▸ **Aim of the exercise**
Return the lines exactly as they stand, from the first of the material through the line containing "You provided limited info, ...".

══ Given entries

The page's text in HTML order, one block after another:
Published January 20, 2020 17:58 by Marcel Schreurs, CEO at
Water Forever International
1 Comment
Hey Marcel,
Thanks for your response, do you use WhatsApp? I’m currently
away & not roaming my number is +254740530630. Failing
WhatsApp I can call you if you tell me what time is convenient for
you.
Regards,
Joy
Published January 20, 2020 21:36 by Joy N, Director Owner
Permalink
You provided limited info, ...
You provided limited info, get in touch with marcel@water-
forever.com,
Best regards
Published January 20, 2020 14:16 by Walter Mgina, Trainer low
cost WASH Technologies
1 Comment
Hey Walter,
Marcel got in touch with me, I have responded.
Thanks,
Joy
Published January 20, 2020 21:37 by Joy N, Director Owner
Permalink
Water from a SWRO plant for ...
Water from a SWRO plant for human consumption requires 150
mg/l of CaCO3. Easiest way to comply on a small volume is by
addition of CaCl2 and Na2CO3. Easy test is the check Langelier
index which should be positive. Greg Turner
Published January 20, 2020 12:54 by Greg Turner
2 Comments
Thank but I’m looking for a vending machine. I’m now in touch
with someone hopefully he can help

════

▸ **Answer box**
The page's text in HTML order, one block after another:
Published January 20, 2020 17:58 by Marcel Schreurs, CEO at
Water Forever International
1 Comment
Hey Marcel,
Thanks for your response, do you use WhatsApp? I’m currently
away & not roaming my number is +254740530630. Failing
WhatsApp I can call you if you tell me what time is convenient for
you.
Regards,
Joy
Published January 20, 2020 21:36 by Joy N, Director Owner
Permalink
You provided limited info, ...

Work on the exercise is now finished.